■ **Given data**
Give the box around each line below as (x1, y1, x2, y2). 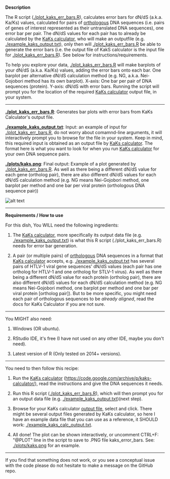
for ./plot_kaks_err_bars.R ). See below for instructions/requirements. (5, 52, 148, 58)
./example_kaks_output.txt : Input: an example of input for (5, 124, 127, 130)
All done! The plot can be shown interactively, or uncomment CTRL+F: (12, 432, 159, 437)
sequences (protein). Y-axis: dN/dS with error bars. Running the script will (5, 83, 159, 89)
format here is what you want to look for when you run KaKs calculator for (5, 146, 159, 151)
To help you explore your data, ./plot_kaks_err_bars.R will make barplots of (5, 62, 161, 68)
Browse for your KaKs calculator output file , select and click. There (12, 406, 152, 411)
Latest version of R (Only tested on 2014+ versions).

■ **Task to carry out**
Return all the records exactly, excluding images.

■ **Your solution**
Give the box around each line below as (x1, y1, x2, y2). 
for ./plot_kaks_err_bars.R ). See below for instructions/requirements. (5, 52, 148, 58)
./example_kaks_output.txt : Input: an example of input for (5, 124, 127, 130)
All done! The plot can be shown interactively, or uncomment CTRL+F: (12, 432, 159, 437)
sequences (protein). Y-axis: dN/dS with error bars. Running the script will (5, 83, 159, 89)
format here is what you want to look for when you run KaKs calculator for (5, 146, 159, 151)
To help you explore your data, ./plot_kaks_err_bars.R will make barplots of (5, 62, 161, 68)
Browse for your KaKs calculator output file , select and click. There (12, 406, 152, 411)
Latest version of R (Only tested on 2014+ versions).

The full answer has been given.